» YOUR GOAL
All entries are to be copied verbatim, while the pictures stay out.
--- GIVEN ENTRIES Enclosed Below ---
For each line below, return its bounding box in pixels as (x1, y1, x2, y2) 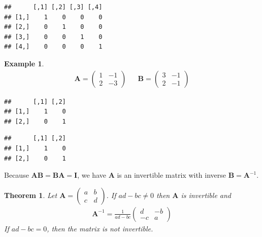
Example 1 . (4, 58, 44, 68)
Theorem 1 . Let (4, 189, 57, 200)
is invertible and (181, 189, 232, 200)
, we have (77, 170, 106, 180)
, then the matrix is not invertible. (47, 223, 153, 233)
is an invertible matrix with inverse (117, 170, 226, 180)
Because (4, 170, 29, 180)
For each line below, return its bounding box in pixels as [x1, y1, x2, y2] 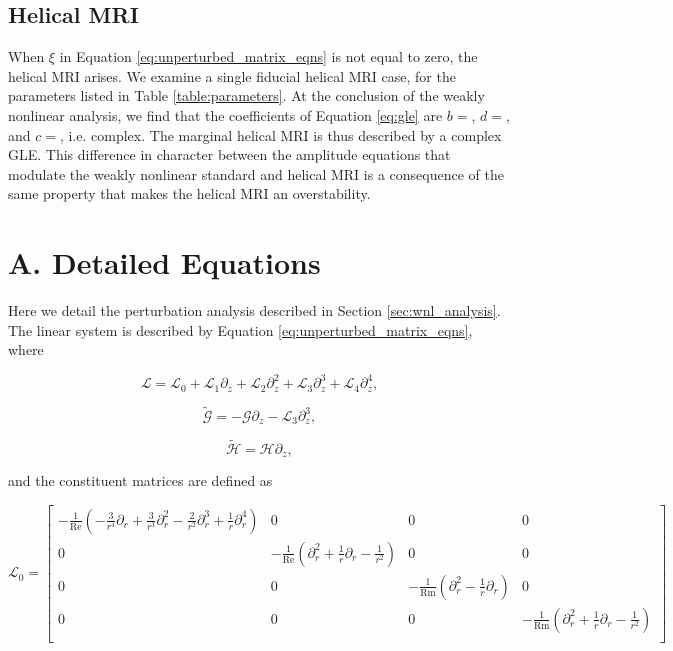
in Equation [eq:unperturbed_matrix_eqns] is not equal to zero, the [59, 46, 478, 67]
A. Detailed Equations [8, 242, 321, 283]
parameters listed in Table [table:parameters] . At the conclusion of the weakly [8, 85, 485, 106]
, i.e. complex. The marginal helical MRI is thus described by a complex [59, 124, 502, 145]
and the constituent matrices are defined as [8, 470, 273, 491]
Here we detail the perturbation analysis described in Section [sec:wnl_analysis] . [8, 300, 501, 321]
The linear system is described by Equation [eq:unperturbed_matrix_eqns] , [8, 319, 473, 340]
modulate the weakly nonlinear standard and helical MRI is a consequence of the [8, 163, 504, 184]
--- End of Enclosed GIVEN ENTRIES ---
» RESULT
For each line below, return its bounding box in pixels as (x1, y1, x2, y2) 
Example 1 . (4, 58, 44, 68)
Theorem 1 . Let (4, 189, 57, 200)
is invertible and (181, 189, 232, 200)
, we have (77, 170, 106, 180)
, then the matrix is not invertible. (47, 223, 153, 233)
is an invertible matrix with inverse (117, 170, 226, 180)
Because (4, 170, 29, 180)
For each line below, return its bounding box in pixels as [x1, y1, x2, y2] 
in Equation [eq:unperturbed_matrix_eqns] is not equal to zero, the [59, 46, 478, 67]
A. Detailed Equations [8, 242, 321, 283]
parameters listed in Table [table:parameters] . At the conclusion of the weakly [8, 85, 485, 106]
, i.e. complex. The marginal helical MRI is thus described by a complex [59, 124, 502, 145]
and the constituent matrices are defined as [8, 470, 273, 491]
Here we detail the perturbation analysis described in Section [sec:wnl_analysis] . [8, 300, 501, 321]
The linear system is described by Equation [eq:unperturbed_matrix_eqns] , [8, 319, 473, 340]
modulate the weakly nonlinear standard and helical MRI is a consequence of the [8, 163, 504, 184]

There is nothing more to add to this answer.